Although a written criminal appeal filed by a party for the purpose of appeal is not personally drafted by the party, if such party is aware that he/she has confessed his/her offense while asserting his/her litigation rights, the written appeal then constitutes a statement to the court; and if the court has shown the written appeal to the party for his/her identification and opinion, the written appeal may be lawfully adopted as a fact-finding proof (Taiwan)

Oli Wong

The Supreme Court rendered the 108-Tai-Shang-114-Zi Criminal Decision of April 10, 2019 (hereinafter, the “Decision”), holding that although a written criminal appeal filed by a party for the purpose of appeal is not personally drafted by the party, if such party is aware that he/she has confessed his/her offense while asserting his/her litigation rights, the written appeal then constitutes a statement to the court; and if the court has shown the written appeal to the party for his/her identification and opinion, the written appeal may be lawfully adopted as a fact-finding proof.

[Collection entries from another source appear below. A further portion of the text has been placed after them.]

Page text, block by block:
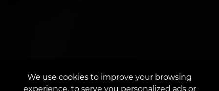
We use cookies to improve your browsing
experience, to serve you personalized ads or
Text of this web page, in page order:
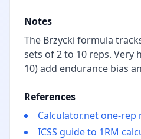
Notes
The Brzycki formula
sets of 2 to 10 reps. Very
10) add endurance bias
References
Calculator.net one-rep
ICSS guide to 1RM
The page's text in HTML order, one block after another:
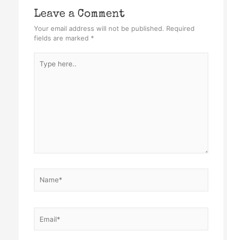
Leave a Comment
Your email address will not be published. Required
fields are marked *
here..
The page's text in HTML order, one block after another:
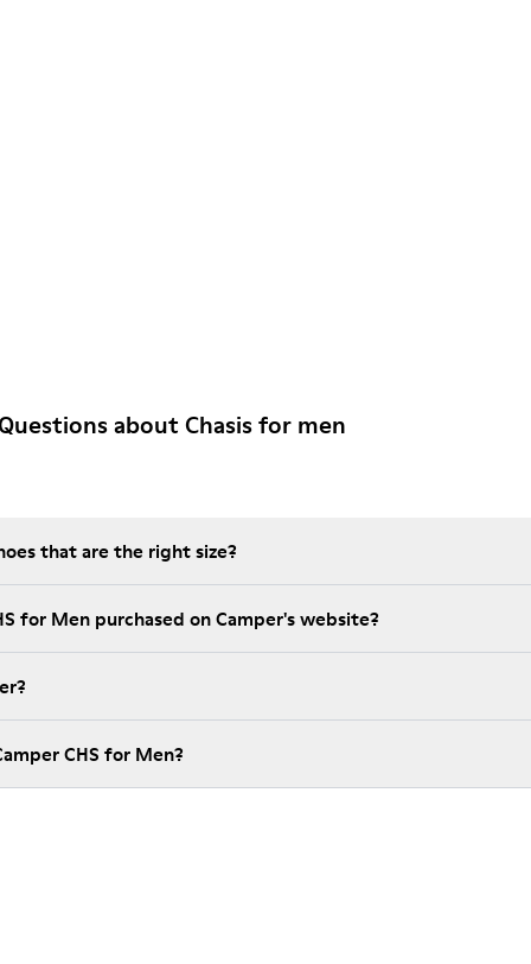
about Chasis for men
that are the right size?
for Men purchased on Camper's website?
CHS for Men?
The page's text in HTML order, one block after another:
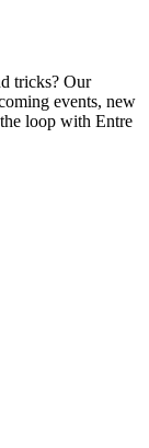
tricks? Our
events, new
loop with Entre
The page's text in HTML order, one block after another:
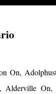
On,
Alderville
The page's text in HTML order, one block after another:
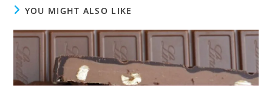
YOU MIGHT ALSO LIKE
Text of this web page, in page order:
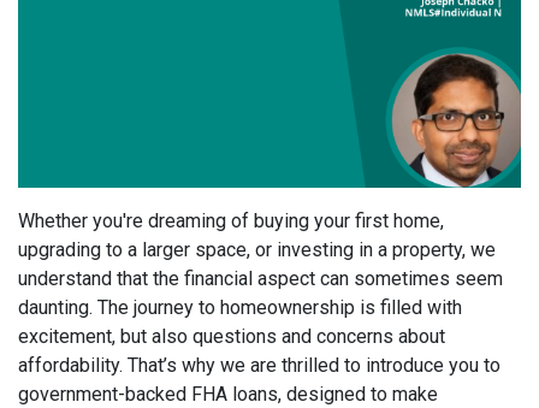
Whether you're dreaming of buying your first home,
upgrading to a larger space, or investing in a property, we
understand that the financial aspect can sometimes seem
daunting. The journey to homeownership is filled with
excitement, but also questions and concerns about
affordability. That’s why we are thrilled to introduce you to
government-backed FHA loans, designed to make
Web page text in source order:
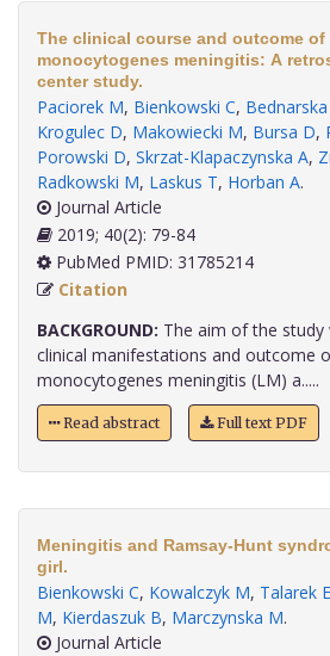
The clinical course and outcome of
monocytogenes meningitis: A
center study.
Paciorek M, Bienkowski C,
Krogulec D, Makowiecki M, Bursa D,
Porowski D, Skrzat-Klapaczynska A,
Radkowski M, Laskus T, Horban A.
Journal Article
2019; 40(2): 79-84
PubMed PMID: 31785214
Citation
BACKGROUND: The aim of the
clinical manifestations and outcome
monocytogenes meningitis (LM) a.....
Read abstract Full text PDF
Meningitis and Ramsay-Hunt
girl.
Bienkowski C, Kowalczyk M, Talarek E
M, Kierdaszuk B, Marczynska M.
Journal Article
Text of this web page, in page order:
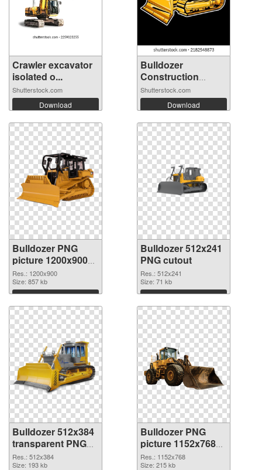
Crawler excavator
isolated o...
Shutterstock.com
Download
Bulldozer
Construction
Equip...
Shutterstock.com
Download
Bulldozer PNG
picture 1200x900
PNG picture
Res.: 1200x900
Size: 857 kb
Download
Bulldozer 512x241
PNG cutout
Res.: 512x241
Size: 71 kb
Download
Bulldozer 512x384
transparent PNG
graphic
Res.: 512x384
Size: 193 kb
Bulldozer PNG
picture 1152x768
PNG image
Res.: 1152x768
Size: 215 kb
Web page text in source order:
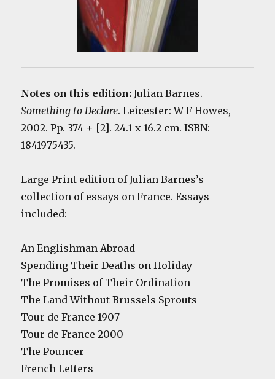
Notes on this edition:Julian Barnes.
Something to Declare. Leicester: W F Howes,
2002. Pp. 374 + [2]. 24.1 x 16.2 cm. ISBN:
1841975435.
Large Print edition of Julian Barnes’s
collection of essays on France. Essays
included:
An Englishman Abroad
Spending Their Deaths on Holiday
The Promises of Their Ordination
The Land Without Brussels Sprouts
Tour de France 1907
Tour de France 2000
The Pouncer
French Letters
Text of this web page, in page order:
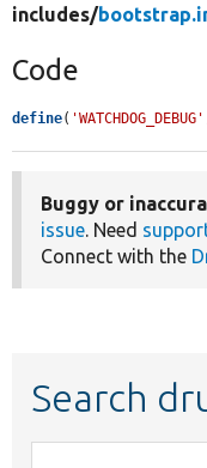
includes/
Code
define( 'WATCHDOG_DEBUG'
Buggy or
issue. Need
Connect with the
Search
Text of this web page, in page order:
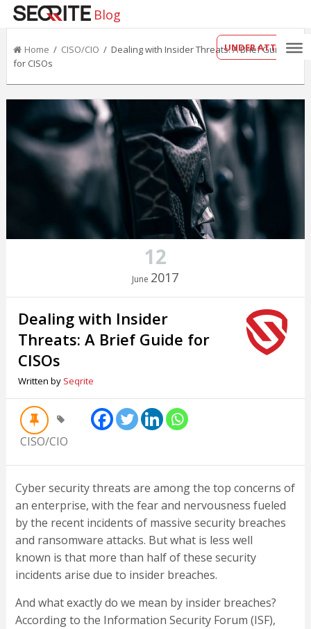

According to the facts underlying this Decision, the original decision set aside the first instance decision in which imprisonment was imposed on the Appellant (i.e., first instance Defendant) and determined, instead, that an intensified penalty due to ideal concurrence shall be imposed on the Defendant for an offense of recidivism involving first grade drug along with the confiscation and destruction of the drug.  Still dissatisfied, the Appellant appealed based solely on the testimonies of witnesses in this case without other evidence.  In addition, since the second instance written appeal was drafted by another person and did not reflect his true intent, the written appeal could not be relied on to support the testimonies of the witnesses as evidence for a guilty decision.

It was first pointed out in the Decision that there were still a urine test report and the Appellant’s confession in his reasons for the written second instance criminal appeal, which could also serve as evidence in addition to the testimonies of the witnesses in this case and were identified, rejected and explained based on materials in the court files.  Based on formal observation, the original decision did not violate any law or regulation.

It was further pointed out in this Decision that the original trial court showed the Appellant’s written second instance appeal for his appeal and asked for his opinion during trial, the Appellant stated that “I asked someone else to draft this for me, and the reason I want to indicate in the written appeal is that I am innocent and that I did not do this.  The person who prepared this for me said that he would draft the written appeal like that first before explaining to the judge… I do not want to confess now.  I never committed the crime.”  This shows that the Appellant filed the second instance appeal based on such written appeal.  Even though he did not draft it, since he was aware of his confession of the crime and still asserted his litigation rights, this would constitute a statement to the court.  Therefore, it was certainly not inappropriate for the original trial court to rely on the written appeal as a fact-finding basis after the written appeal was shown to the Appellant for his identification and opinion.  Therefore, the Supreme Court held that since the Appellant’s reasons for third instance appeal only pertain to factual arguments and could not meet the statutory requirements for third instance appeal, the appeal was rejected.